* [DATA UNDER STUDY]
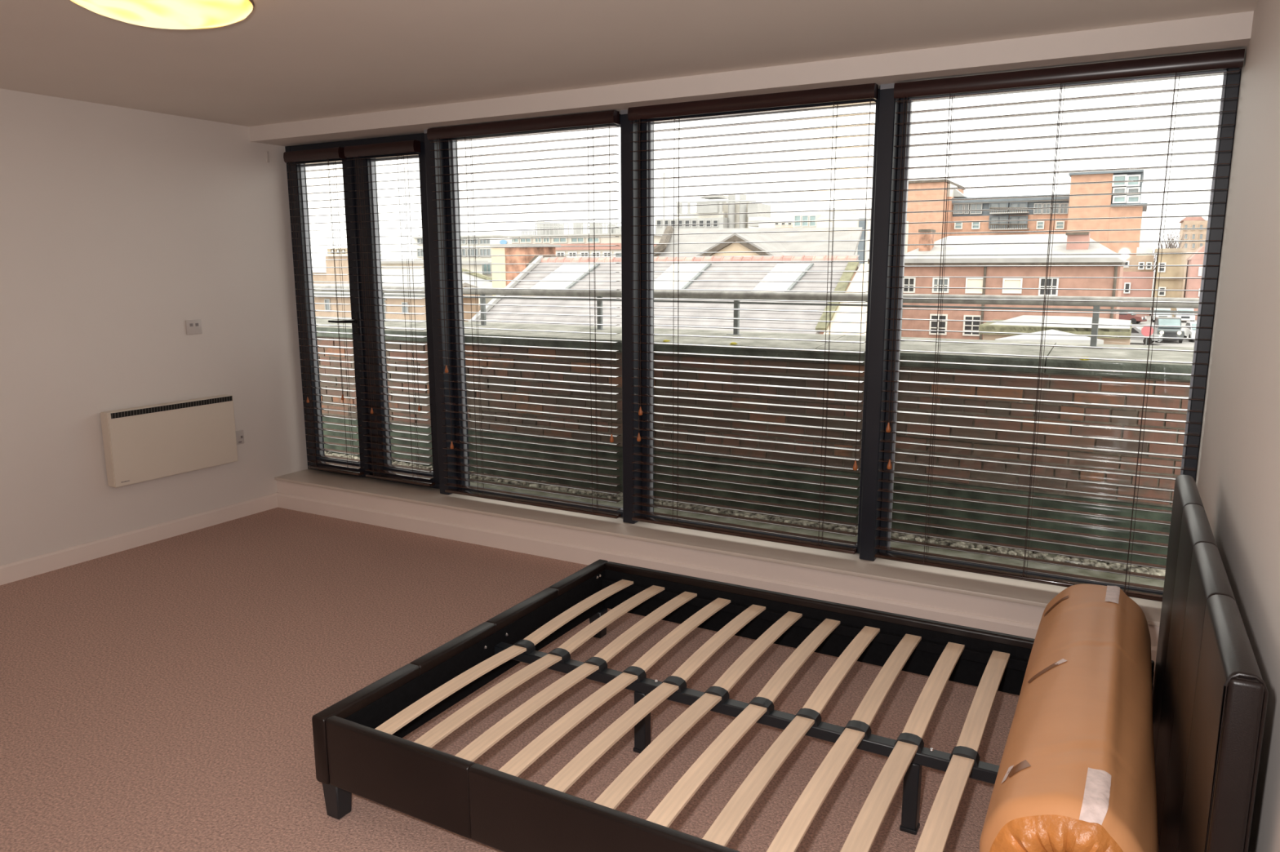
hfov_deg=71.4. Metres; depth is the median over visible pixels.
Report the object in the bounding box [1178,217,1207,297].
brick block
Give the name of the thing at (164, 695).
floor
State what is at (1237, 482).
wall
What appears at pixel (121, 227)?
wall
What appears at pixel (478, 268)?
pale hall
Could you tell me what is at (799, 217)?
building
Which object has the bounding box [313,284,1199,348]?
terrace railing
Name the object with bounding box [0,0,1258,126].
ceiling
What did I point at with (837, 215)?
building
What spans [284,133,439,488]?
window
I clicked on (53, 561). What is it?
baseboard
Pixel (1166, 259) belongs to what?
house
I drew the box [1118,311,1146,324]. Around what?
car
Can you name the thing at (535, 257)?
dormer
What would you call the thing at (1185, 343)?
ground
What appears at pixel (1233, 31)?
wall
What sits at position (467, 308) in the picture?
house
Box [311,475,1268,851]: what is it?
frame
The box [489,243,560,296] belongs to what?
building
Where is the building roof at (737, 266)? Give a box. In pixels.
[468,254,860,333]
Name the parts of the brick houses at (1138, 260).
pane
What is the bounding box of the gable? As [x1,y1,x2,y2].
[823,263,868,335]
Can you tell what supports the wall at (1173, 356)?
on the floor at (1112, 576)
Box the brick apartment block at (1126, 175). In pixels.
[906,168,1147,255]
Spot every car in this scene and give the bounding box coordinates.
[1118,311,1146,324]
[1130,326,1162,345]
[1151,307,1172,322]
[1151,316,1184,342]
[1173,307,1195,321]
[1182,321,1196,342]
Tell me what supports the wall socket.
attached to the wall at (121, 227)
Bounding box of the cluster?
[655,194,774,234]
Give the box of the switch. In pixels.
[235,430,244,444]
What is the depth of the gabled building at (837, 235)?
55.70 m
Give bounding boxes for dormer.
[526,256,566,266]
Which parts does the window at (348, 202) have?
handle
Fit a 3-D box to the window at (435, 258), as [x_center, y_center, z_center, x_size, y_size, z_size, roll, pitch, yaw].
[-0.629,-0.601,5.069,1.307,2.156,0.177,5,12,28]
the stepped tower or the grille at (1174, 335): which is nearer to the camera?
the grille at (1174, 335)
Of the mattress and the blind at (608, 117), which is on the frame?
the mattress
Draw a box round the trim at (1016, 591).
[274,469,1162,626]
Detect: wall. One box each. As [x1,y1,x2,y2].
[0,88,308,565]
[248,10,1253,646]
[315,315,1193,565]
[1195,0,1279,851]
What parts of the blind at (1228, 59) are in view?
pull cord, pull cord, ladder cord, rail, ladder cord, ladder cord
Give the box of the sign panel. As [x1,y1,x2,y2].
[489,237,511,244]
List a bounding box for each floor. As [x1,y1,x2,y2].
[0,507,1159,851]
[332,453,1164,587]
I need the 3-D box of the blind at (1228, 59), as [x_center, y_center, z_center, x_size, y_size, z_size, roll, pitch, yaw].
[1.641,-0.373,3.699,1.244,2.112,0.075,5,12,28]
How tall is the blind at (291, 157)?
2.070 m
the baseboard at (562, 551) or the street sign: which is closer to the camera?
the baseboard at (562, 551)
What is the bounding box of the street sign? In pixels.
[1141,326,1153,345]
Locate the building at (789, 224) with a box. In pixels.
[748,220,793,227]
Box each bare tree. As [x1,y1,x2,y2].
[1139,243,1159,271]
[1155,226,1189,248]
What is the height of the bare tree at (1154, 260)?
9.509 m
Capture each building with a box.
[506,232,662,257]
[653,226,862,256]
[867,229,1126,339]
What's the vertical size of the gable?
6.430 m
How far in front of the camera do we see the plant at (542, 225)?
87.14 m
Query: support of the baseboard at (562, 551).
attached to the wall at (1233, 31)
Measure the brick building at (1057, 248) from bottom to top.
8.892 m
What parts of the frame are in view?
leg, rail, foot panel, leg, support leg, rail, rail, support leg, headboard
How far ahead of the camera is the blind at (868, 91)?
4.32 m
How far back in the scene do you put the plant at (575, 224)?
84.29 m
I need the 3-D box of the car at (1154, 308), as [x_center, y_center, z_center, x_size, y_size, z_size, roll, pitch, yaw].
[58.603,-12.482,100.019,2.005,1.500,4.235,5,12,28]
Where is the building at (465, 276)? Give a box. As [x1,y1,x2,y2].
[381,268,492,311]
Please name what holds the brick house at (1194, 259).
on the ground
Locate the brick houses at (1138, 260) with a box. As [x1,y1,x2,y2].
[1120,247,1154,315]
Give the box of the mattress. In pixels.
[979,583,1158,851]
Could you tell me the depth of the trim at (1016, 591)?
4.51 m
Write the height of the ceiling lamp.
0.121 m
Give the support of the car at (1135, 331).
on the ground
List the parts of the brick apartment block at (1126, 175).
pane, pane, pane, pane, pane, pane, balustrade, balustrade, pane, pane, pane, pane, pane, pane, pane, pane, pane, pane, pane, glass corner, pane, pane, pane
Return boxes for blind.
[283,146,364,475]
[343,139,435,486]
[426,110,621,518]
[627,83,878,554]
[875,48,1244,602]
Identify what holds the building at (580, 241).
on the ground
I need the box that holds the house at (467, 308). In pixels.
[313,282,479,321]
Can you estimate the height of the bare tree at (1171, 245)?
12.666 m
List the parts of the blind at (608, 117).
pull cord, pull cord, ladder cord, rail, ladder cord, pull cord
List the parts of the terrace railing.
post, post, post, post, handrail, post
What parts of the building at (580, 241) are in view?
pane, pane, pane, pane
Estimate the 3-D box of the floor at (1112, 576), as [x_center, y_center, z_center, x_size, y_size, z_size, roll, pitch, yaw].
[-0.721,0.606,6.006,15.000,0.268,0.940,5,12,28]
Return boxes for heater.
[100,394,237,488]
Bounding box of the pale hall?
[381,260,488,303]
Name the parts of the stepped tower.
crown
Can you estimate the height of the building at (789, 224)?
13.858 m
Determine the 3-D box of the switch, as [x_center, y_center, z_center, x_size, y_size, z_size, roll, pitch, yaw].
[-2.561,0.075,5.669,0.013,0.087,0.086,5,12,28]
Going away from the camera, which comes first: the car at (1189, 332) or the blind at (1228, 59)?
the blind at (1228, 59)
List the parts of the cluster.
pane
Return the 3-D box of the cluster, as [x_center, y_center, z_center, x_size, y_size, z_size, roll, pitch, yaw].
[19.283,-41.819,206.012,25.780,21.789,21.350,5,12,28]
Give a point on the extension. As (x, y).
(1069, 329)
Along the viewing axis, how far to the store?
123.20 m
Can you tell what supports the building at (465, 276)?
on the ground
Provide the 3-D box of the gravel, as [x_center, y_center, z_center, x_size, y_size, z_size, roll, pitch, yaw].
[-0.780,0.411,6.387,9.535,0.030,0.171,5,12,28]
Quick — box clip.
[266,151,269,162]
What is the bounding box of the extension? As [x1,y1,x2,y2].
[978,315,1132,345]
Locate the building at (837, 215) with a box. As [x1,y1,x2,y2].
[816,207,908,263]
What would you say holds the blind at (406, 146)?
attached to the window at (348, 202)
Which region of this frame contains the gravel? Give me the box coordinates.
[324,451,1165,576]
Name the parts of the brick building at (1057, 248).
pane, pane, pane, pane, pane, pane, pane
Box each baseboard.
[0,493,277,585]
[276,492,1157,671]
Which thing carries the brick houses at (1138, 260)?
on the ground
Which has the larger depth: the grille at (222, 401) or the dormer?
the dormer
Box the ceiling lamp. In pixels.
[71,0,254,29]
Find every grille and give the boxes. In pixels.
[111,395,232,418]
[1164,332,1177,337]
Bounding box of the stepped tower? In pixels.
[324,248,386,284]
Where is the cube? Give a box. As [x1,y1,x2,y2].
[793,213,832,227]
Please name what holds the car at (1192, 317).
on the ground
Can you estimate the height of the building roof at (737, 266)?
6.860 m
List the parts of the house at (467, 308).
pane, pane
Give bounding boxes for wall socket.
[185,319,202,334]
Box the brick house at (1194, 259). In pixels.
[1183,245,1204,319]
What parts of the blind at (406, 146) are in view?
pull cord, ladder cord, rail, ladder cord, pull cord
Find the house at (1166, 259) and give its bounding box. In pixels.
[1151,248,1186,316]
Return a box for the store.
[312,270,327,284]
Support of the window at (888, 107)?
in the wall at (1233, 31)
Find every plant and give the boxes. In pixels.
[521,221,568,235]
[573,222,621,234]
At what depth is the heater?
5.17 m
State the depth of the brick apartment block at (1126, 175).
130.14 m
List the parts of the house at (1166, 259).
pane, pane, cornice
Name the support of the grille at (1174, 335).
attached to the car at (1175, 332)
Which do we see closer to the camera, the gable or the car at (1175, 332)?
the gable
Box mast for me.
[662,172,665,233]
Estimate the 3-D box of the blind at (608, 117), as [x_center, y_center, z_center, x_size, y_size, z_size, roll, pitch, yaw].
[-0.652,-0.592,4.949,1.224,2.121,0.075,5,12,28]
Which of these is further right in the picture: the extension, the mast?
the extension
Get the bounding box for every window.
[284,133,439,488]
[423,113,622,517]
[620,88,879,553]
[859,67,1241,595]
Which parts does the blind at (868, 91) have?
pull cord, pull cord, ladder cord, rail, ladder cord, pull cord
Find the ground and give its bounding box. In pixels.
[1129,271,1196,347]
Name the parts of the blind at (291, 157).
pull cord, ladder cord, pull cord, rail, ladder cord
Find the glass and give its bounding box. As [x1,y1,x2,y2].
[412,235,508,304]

* [EXERCISE OBJECTIVE] From the line containing "Find the ground" to the last line of the listing, write everything out exactly. Nothing outside that stretch belongs.

* [YOUR RESPONSE]
Find the ground and give its bounding box. In pixels.
[1129,271,1196,347]
Name the parts of the blind at (291, 157).
pull cord, ladder cord, pull cord, rail, ladder cord
Find the glass and give its bounding box. As [x1,y1,x2,y2].
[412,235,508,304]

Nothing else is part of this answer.